Why is silver staining more sensitive?

Silver staining is the most sensitive colorimetric method for detecting total protein. The technique involves the deposition of metallic silver onto the surface of a gel at the locations of protein bands. Silver ions (from silver nitrate in the staining reagent) interact and bind with certain protein functional groups.

Why is silver staining more sensitive than Coomassie?

Coomassie Blue staining is approximately 50-fold less sensitive than silver staining, however due to its simplicity binding Coomassie Blue is preferred. Staining methods that allow destaining of gels makes them more appealing, as destaining may be needed for certain downstream applications.

Which protein staining method has the highest sensitivity?

silver staining
In terms of total protein detection, for example, silver staining is considered to be the most sensitive technique. However, the staining protocol is time-consuming and results are easily affected by a number of factors such as reagent quality, incubation times, and gel thickness [3].

When should I use silver stain?

Genomic and proteomic analysis. Silver staining is used to stain gels. The silver stain of proteins in Agarose gels was developed in 1973 by Kerenyi and Gallyas. Later it was adapted to polyacrylamide gels used in SDS-PAGE, and also for staining DNA or RNA.
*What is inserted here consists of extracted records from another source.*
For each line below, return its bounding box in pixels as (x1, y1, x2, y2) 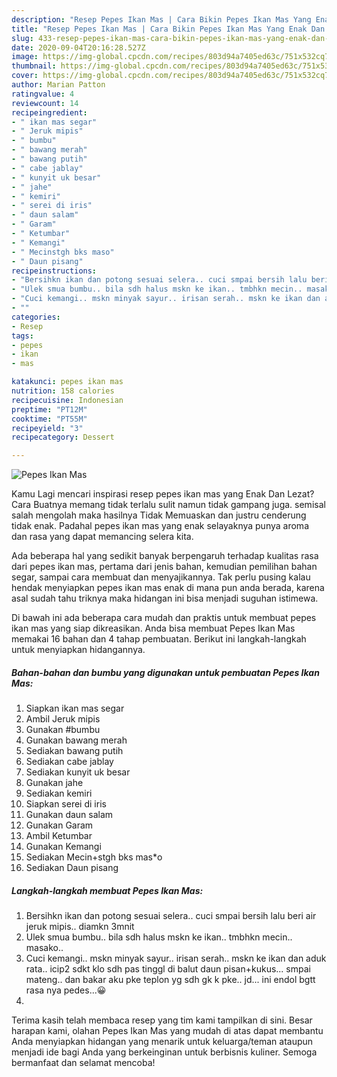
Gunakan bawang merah (25, 734, 128, 746)
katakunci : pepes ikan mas (11, 377, 124, 387)
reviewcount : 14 (11, 98, 79, 108)
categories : (11, 312, 61, 322)
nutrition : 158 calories (11, 386, 115, 396)
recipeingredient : (11, 107, 88, 118)
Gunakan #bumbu (25, 724, 101, 736)
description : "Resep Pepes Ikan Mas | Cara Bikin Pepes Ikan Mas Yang (11, 14, 312, 25)

Is silver staining more sensitive than Coomassie?

Silver staining is a more sensitive method of protein staining than Coomassie blue staining. Gels were washed in 45% aq. methanol 10% aq. acetic acid for 30 min, followed by 5% methanol 7% acetic acid for 30 min.

Is Coomassie blue reversible?

Sensitivity is higher than Ponceau S (<10 ng of BSA in 10 mins as blue bands) and the staining is reversible in 5 minutes.

Is silver stain quantitative?

Silver staining has a narrow linear dynamic range (the range at which the level of staining is linear to the concentration), making it less suitable for quantification.

Which staining reagent is used for staining proteins?

The most common method of in-gel protein detection is staining with Coomassie dye. These stains either use the G-250 (“colloidal”) or the R-250 form of the dye. Colloidal Coomassie stains can be formulated to effectively stain proteins within 1 hour and requires only water (no methanol or acetic acid) for destaining.

What does ethidium bromide stain?

The most commonly used stain for detecting DNA/RNA is ethidium bromide. Ethidium bromide is a DNA interchelator, inserting itself into the spaces between the base pairs of the double helix. Ethidium bromide is a sensitive, easy stain for DNA. It yields low background and a detection limit of 1-5 ng /band.

Why is silver staining used?

Why does Coomassie Blue stain?

Coomassie Blue stain is used to stain the protein bands in polyacrylamide gels. The dye binds more tightly to the proteins than the to the gel matrix, however, so the dye can subsequently be removed from only the protein-free parts of the gel using a similar solvent from which the dye is omitted. This is the destain.

What amino acid does Coomassie Blue react with to result in a blue color change?

Under acidic conditions, the dye reacts primarily with arginine and to a lesser extent with lysine, histidine, tyrosine, tryptophan, and phenylalanine residues in proteins, producing a blue color with an absorbance maximum at 595 nm (the absorption range is between 575 nm and 615 nm), and 0.2–20 μg of protein can be …

Which is more sensitive, silver or zinc staining?

Zinc staining is as sensitive as typical silver staining (detects less than 1 ng of protein), and no fixation steps are required. Furthermore, the stain is easily removed, making this method compatible with MS or western blotting. Example gel stained with a zinc stain.

Are there any disadvantages to using silver stain?

Another disadvantage of silver staining is that the use of formaldehyde when fixing the gel makes silver staining incompatible with mass spectrometry.

How is silver staining used in protein detection?

What is silver staining? Silver staining is a special yet powerful staining technique that is used for the detection and identification of proteins in gels. This is because silver binds to the chemical terminal or side chains of amino groups i.e carboxyl and sulfhydryl groups.

How long does it take to sensitize silver stain?

Sensitize the gel using a tetrathionate sensitizing solution for 45 minutes. Rinse the gel with 20% ethanol in two-part (twice), at least 10 minutes for each wash. Rinse the gel four times with water, 10 minutes for each wash.